Criminalisation of policing is a shared political legacy in UP. To be fair to him, CM Yogi inherited plenty of broken windows in the popular sense of lawlessness, but in mending them in accordance with his Hindutva agenda, he has unleashed a feudal police regimen amid unprecedented communal and casteist cacophony. 

It has never helped police leaders to ignore a crucial factor that it is the normative commitment to their lawful protocols that matters in winning the trust of people and not the loyal display of end justifies the means initiative. When your professional orientations are flawed, any number of moral overtones will have little impact on the outcome. 

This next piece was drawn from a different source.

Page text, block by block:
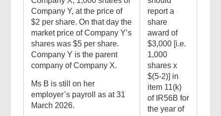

To start with, blatant authorisation of stop and check, questioning and arresting by the police without quantifiably legitimate basis needs to go. A shift from the personal security regimen to a community security regimen is overdue. In spite of the politician’s yoke on its aching shoulders, the police can adapt to this absolute minimum standard of public accountability. It needs serious training in constitutional conditioning and legitimate policing. 

These two tragic episodes have the potential of challenging the prevailing statistical vision of policing. Ironically, in the land of our erstwhile colonial masters they are moving in the direction of policing by consent whereas we are still busy cementing the old framework of policing by authority. Instrumental effectiveness, and not fair policing being the central theme, police modernisation schemes are in essence schemes of militarisation and, consequently, the police regulations are strengthening regimentation of policing rather than democratisation. The real challenge is the absence of public trust. Till there are signs of a ‘just’ authority in sight, any review works only as an awkward stroke of gamesmanship.